Rusya’nın Afrika Politikasının Temelleri
Gerek ekonomik gerekse siyasal alanda dışlanmışlığını Afrika ülkeleri ile ilişkileri üzerinden RF, cevaplamaya çalışmaktadır. Afrika’nın kimi devletlerinin de Moskova’ya Kremlin’in istediği tarzda cevap vermesi ve dolayısıyla ilişkilerin iş birliği seviyesine yükselmesi uluslararası kamuoyunun özellikle Batı’nın dikkatini çekmektedir. Öncesinden de RF-Afrika ülkeleri arasındaki ilişkileri eleştiren Batı ülkeleri, RF’nin Ukrayna işgalin sebebiyle eleştirilerini artmıştır ve Afrika ile ilişkilerini geliştirmeye çalışmıştır. ABD yönetiminin Afrika stratejisini açıklaması, ABD Dışişleri Bakanı Antony Blinken’ın Mart 2023 temasları ve hatta Ukrayna Dışişleri Bakanı Dymtro Kuleba’nın Ekim 2022 temasları bu yönde okunabilir. Batı’nın RF’ye Afrika ülkeleri ile ilişkilerinde en fazla getirdiği eleştiri demokrasi ve insan haklarının ilişkilerde koşul olarak aranmamasıdır. Ayrıca nispeten istikrarsız olan ya da istikrarsızlığa yatkın ülkelerle Moskova’nın ilişkilerini geliştirmeye çalıştığı vurgulanmaktadır. Mali ve Orta Afrika Cumhuriyeti (OAC) bu bağlamda en fazla öne çıkan ülkeler arasındadır. RF-Afrika ülkeleri ilişkilerine dair akılda tutulması gereken unsurlardan biri Sovyetler dönemi ile bağlantılıdır. Sovyetlerin sömürge geçmişi olmaması, dekolonizasyon sürecinde gerek bağımsızlığını kazanan ülkelere gerekse ulusal kurtuluş hareketlerine çeşitli destekte bulunması Afrika ülkelerinin bugün dahi hatırladığı bir gerçek olup ikili ilişkilerin ve iş birliğin çerçevesini çizmektedir. Diğer bir ifadeyle Moskova’nın elinde önceden gelen bir veri vardır:
Sovyet dönemi Afrika ilişkileri ve iş birliği. Dolayısıyla RF; Afrika politikalarına yeni dahil olan bir aktör değildir. Öte yandan Sovyetlerin yıkılmasından sonra RF Afrika ülkeleri ile Sovyetlerle aynı düzeyde ilişkileri sürdürememiştir. Sovyet “eşiğine” gelmesi belirli bir süreci gerektirmektedir.

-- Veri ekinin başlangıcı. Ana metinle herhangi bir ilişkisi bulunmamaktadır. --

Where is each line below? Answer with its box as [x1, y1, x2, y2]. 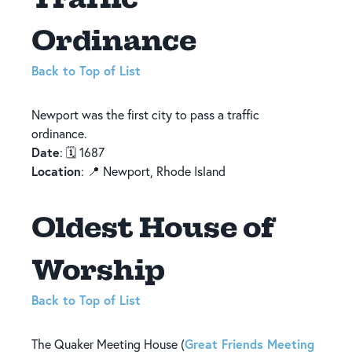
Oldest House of [31, 210, 274, 244]
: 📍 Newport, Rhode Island [81, 163, 225, 180]
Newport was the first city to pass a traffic [31, 107, 259, 123]
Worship [31, 252, 165, 287]
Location [31, 163, 81, 180]
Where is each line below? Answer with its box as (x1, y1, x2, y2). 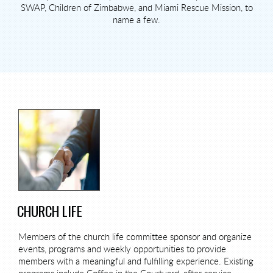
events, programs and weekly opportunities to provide (18, 244, 226, 254)
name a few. (113, 15, 160, 25)
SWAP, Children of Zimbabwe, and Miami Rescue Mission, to (20, 3, 253, 13)
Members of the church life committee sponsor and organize (18, 232, 252, 242)
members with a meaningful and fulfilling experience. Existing (18, 257, 253, 266)
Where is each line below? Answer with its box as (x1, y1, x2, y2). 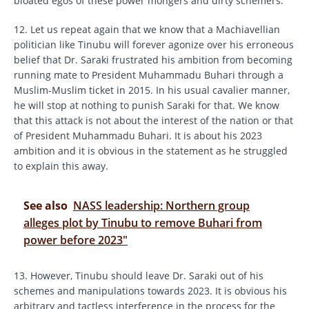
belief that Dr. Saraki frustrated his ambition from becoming (14, 53, 292, 67)
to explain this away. (14, 159, 108, 173)
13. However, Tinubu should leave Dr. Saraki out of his (14, 269, 263, 283)
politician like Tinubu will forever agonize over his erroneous (14, 38, 294, 52)
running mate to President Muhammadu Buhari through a (14, 68, 283, 82)
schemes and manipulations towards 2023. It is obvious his (14, 284, 287, 298)
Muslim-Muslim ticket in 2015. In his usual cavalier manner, (14, 83, 290, 97)
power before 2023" (23, 232, 128, 248)
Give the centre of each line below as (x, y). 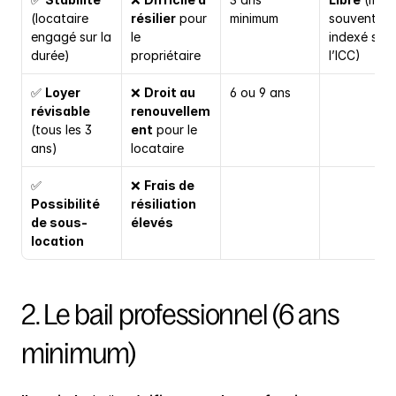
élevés (152, 223)
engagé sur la (71, 37)
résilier (153, 19)
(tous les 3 (61, 130)
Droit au (170, 93)
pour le (175, 130)
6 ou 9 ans (260, 93)
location (57, 241)
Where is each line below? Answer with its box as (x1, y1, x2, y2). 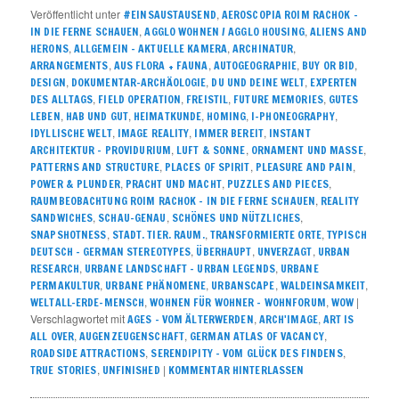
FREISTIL (186, 91, 229, 107)
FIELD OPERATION (98, 91, 182, 107)
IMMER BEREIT (194, 125, 264, 141)
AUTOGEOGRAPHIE (213, 57, 297, 73)
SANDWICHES (30, 209, 94, 225)
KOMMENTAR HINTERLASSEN (167, 362, 305, 378)
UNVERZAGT (256, 243, 313, 259)
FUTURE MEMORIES (233, 91, 323, 107)
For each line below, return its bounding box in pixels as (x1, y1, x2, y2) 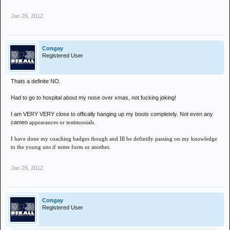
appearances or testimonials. (29, 119, 95, 125)
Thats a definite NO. (11, 78, 61, 84)
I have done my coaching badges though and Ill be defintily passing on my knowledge (11, 136, 217, 142)
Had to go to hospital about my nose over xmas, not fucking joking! (11, 94, 176, 101)
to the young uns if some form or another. (11, 144, 110, 150)
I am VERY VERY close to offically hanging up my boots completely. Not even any (11, 111, 213, 117)
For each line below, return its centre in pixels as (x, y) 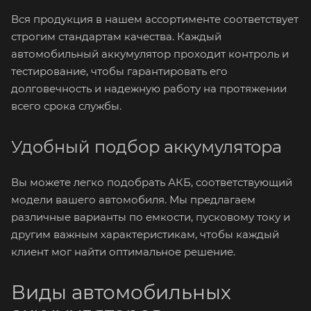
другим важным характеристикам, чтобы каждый (145, 234)
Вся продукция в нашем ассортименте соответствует (155, 19)
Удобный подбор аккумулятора (146, 147)
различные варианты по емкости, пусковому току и (151, 217)
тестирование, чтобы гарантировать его (119, 71)
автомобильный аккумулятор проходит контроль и (150, 54)
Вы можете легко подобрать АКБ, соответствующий (152, 182)
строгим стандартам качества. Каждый (116, 36)
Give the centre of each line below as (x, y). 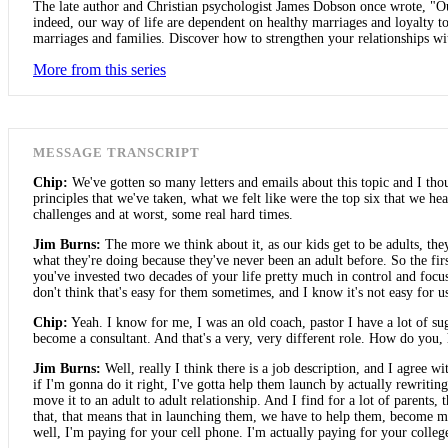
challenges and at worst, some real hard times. (163, 215)
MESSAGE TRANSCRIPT (116, 153)
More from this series (99, 70)
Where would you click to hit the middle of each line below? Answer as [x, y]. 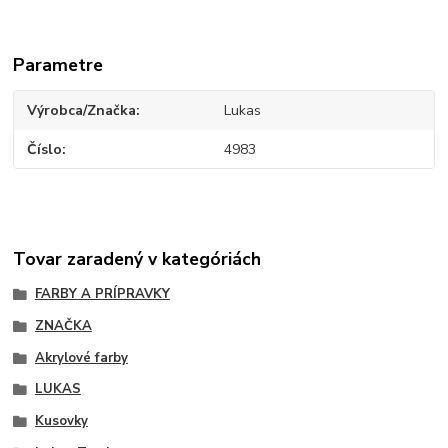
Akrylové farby [81, 357]
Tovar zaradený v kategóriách [137, 259]
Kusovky [61, 421]
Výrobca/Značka [82, 111]
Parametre [58, 65]
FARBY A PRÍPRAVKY [102, 294]
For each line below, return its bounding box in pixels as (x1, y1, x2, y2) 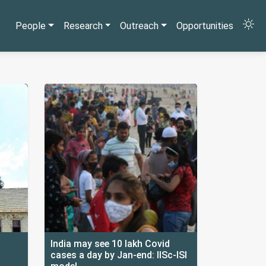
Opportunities (176, 20, 233, 32)
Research (63, 20, 103, 32)
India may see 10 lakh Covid (50, 237, 170, 249)
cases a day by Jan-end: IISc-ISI (50, 249, 187, 261)
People (15, 20, 46, 32)
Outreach (120, 20, 159, 32)
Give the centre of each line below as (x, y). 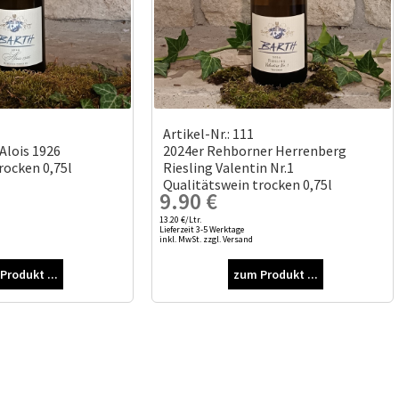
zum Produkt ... (275, 274)
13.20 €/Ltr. (180, 219)
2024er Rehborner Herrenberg (254, 151)
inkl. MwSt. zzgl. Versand (206, 239)
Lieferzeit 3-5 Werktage (201, 229)
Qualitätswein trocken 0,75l (247, 185)
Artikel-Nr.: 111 (208, 134)
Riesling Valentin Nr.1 (228, 168)
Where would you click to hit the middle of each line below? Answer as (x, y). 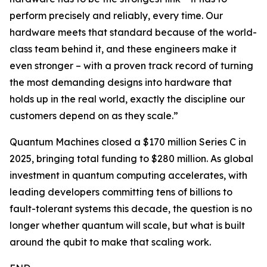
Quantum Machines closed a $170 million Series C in (128, 142)
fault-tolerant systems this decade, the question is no (131, 209)
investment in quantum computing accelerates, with (128, 176)
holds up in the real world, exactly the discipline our (127, 99)
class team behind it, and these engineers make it (123, 49)
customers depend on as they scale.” (94, 116)
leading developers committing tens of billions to (121, 192)
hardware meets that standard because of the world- (133, 32)
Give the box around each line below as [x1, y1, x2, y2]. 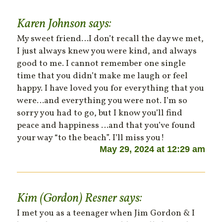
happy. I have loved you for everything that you [17, 82, 205, 95]
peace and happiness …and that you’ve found [17, 119, 196, 132]
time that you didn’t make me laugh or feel [17, 70, 188, 83]
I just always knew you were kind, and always [17, 45, 197, 58]
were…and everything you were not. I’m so [17, 95, 188, 108]
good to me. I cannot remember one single [17, 57, 186, 70]
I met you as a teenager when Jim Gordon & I [17, 207, 195, 220]
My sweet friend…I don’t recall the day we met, [17, 33, 204, 46]
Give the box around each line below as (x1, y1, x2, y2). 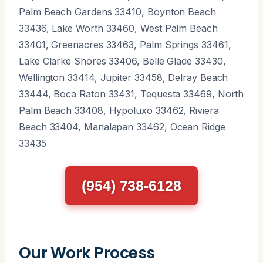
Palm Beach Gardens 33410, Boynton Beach (19, 5, 216, 18)
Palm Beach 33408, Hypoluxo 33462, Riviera (19, 104, 219, 116)
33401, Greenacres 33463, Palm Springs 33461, (19, 38, 231, 50)
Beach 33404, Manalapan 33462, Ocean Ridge (19, 120, 225, 133)
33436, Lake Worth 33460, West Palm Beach (19, 22, 218, 34)
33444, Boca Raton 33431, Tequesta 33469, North (19, 87, 244, 100)
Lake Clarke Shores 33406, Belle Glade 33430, (19, 55, 226, 67)
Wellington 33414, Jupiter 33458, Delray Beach (19, 71, 228, 83)
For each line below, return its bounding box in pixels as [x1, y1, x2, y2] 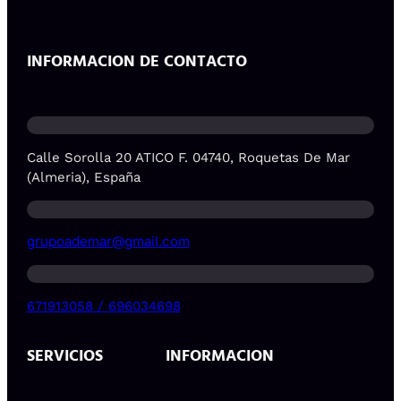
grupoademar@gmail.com [26, 232, 190, 250]
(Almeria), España [26, 168, 141, 185]
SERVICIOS [26, 342, 103, 369]
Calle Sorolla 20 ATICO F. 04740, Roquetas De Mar [26, 149, 350, 166]
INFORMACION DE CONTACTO [26, 47, 247, 74]

RF’nin Afrika ülkeleriyle ilişkilerinde hedeflediği bir diğer unsur da ABD, Birleşik Krallık, Çin ve Hindistan gibi kıtada aktif ve etkin devletlerin ilişki ve işbirliği seviyesine yükselmektir. Rekabette var olmayı hedeflemektedir. Rus-Afrika ilişkilerinin yoğunluğu azdır fakat bu gelişmedikleri anlamına gelmemektedir. RF’nin Afrika ülkeleri ile ilişkilerinde tartışmalı başlıklar mevcuttur. Silah ihracatı, paramiliter milislerin varlığı bu bağlamda örnek olarak verilebilir. Diğer taraftan RF; Afrika ile ilişkilerini geliştiren Türkiye gibi diğer devletlerin de yaptığı gibi üst düzey temaslar gerçekleştirilmekte ve ikili antlaşmalar da imzalanmaktadır. Yukarıda da bahsedildiği üzere RF’nin Afrika ülkeleri ile ilişkileri süreç içinde gelişmektedir. Sovyetlerin “mirasına” rağmen Federasyon’un ilk kurulduğu yıllarda Moskova’nın ilgisi yakın çevresinde olmuştur. Özellikle Putin’in iktidara gelmesiyle ilişkilerde ivme kazanmıştır. Putin yönetimi kapsamında da Afrika ülkeleri ile ilişkileri dönemlere ayırmak mümkündür. Örneğin 2000’li yıllardaki RF içinde değişen dinamiklerin ve “Putin etkisinin” başlamasıyla birlikte 2014 yani Kırım’ın işgali ile de Afrika ile ilişkiler gelişmiştir. Dolayısı ile konjonktürün de Moskova’yı Afrika ülkeleri ile ilişkilere yönelttiğini söylemek mümkündür. Aynı zamanda Rus lider, Afrika’nın dünya siyasetinde artan öneminden hareketle Afrika ülkeleri ile ilişkileri ve iş birliğini geliştirmek istemektedir.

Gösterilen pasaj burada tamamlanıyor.